THE PROBLEM - Will you output all of the data below exactly, omitting the images?

PROVIDED INFORMATION -

*** Begin section ***

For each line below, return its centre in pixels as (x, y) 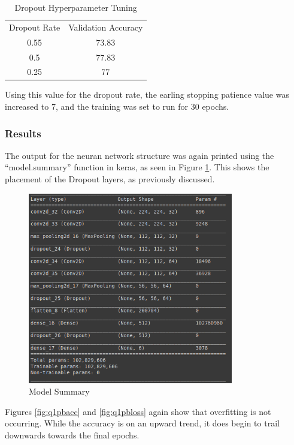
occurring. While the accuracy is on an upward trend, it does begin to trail (142, 423)
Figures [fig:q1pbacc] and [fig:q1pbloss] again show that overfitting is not (138, 411)
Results (23, 133)
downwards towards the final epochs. (72, 435)
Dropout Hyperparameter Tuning (76, 7)
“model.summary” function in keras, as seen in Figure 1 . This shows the (137, 167)
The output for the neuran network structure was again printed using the (140, 155)
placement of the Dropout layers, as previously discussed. (110, 179)

*** End section ***

ANSWER BELOW -
For each line below, return its centre in pixels as (x, y) 
occurring. While the accuracy is on an upward trend, it does begin to trail (142, 423)
Figures [fig:q1pbacc] and [fig:q1pbloss] again show that overfitting is not (138, 411)
Results (23, 133)
downwards towards the final epochs. (72, 435)
Dropout Hyperparameter Tuning (76, 7)
“model.summary” function in keras, as seen in Figure 1 . This shows the (137, 167)
The output for the neuran network structure was again printed using the (140, 155)
placement of the Dropout layers, as previously discussed. (110, 179)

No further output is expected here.